To support his contention that the prosecution in fact did intend to provoke a mistrial, the defendant notes this court’s observation in the disposition of his first appeal that the prosecutor had “purposely” presented testimony of the deceased’s widow at his sentencing hearing in a way that likely caused the jury to believe that the fact that the deceased had left a widow was material to the determination of his eligibility for the death penalty. (98 Ill. 2d 439, 454.) However, that a prosecutor may have purposely offered evidence constituting error should neither be equated with actually showing an intent to provoke a mistrial nor be the ground for a reasonable inference of an intent to provoke a mistrial. After all, “[ejvery act on the part of a rational prosecutor during a trial is designed to ‘prejudice’ the defendant by placing before the judge or jury evidence leading to a finding of his guilt.” (Oregon v. Kennedy (1982), 456 U.S. 667, 674, 72 L. Ed. 2d 416, 424, 102 S. Ct. 2083, 2089.) The same may be said in regard to the prosecution’s calling of the deceased’s widow as a witness. The defendant did object to the widow being called, but the reference to the defendant’s silence at the sentencing hearing, which we held to be error, did not even prompt a defense objection, much less a motion for mistrial. “In view of the failure of both the defense counsel and the trial judge to recognize immediately the need for a mistrial, it is difficult to credit the premise that the prosecutor could not have committed such conduct without knowing and intending that a mistrial would result.” (United States v. Curtis (3d Cir. 1982), 683 F.2d 769, 777, cert. denied (1982), 459 U.S. 1018, 74 L. Ed. 2d 512, 103 S. Ct. 379.) The trial court correctly held that the errors did not show an intention by the prosecution to provoke a mistrial.

The defendant contends also that, since his first ap*132peal was automatic, as mandated by statute (Ill. Rev. Stat. 1977, ch. 38, par. 9 — 1(i); 87 Ill. 2d R. 603), he should be excepted from the general holding that the double jeopardy principle is not invocable when a defendant’s conviction is reversed (except for insufficient evidence). This is because, he says, that holding “rests ultimately upon the premise that the original conviction has, at the defendant’s behest, been wholly nullified and the slate wiped clean.” (North Carolina v. Pearce (1969), 395 U.S. 711, 721, 23 L. Ed. 2d 656, 667, 89 S. Ct. 2072, 2078.) But clearly it does not matter whether “the slate [has been] wiped clean” through the defendant’s own act of appealing or whether it has been through an appeal mandated by statute.

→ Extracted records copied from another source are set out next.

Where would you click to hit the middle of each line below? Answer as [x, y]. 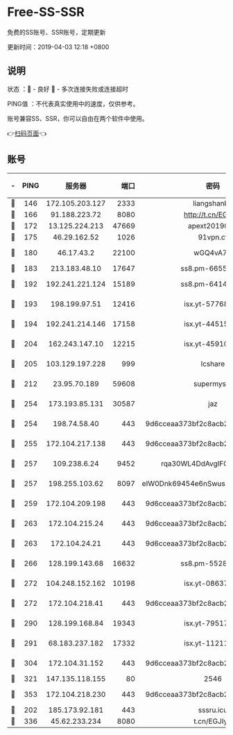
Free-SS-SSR [46, 12]
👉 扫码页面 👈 [27, 133]
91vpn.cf [213, 237]
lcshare [213, 364]
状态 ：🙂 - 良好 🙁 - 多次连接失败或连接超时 [68, 89]
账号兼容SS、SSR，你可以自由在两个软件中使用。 [78, 118]
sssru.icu [213, 710]
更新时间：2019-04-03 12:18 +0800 [58, 47]
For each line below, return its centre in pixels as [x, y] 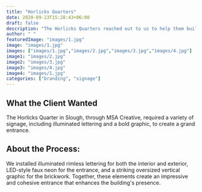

The defendant argues too that the cause should be remanded for an evidentiary hearing on his motion to bar a second capital sentencing proceeding. People v. Franklin (1983), 119 Ill. App. 3d 899, which he cites, is distinguishable because the trial court in Franklin had made no factual findings on the question of the prosecution’s intent (119 Ill. App. 3d 899, 906), while the trial court here specifically held that the prosecution’s actions at the first sentencing proceeding did not bar a second death penalty hearing on double jeopardy grounds.

For the reasons stated, we affirm the circuit court’s judgment denying the defendant’s motion to bar a second capital sentencing hearing and remand the cause to the circuit court of Cook County for proceedings consistent with this opinion.

Judgment affirmed; cause remanded.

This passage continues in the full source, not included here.